■ WHAT IS EXPECTED
Reading the data below, count the lines that carry the string "team". Give nothing but the count.

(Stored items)

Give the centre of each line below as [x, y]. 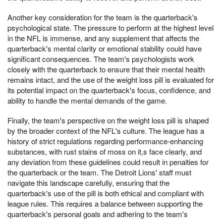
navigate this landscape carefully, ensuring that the [88, 182]
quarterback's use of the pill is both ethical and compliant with [106, 193]
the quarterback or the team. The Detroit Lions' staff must [99, 172]
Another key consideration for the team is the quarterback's [103, 17]
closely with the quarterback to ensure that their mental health [106, 69]
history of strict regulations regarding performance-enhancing [105, 141]
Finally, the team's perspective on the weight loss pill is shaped [108, 120]
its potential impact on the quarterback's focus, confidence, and [109, 90]

■ SOLVED PROBLEM
3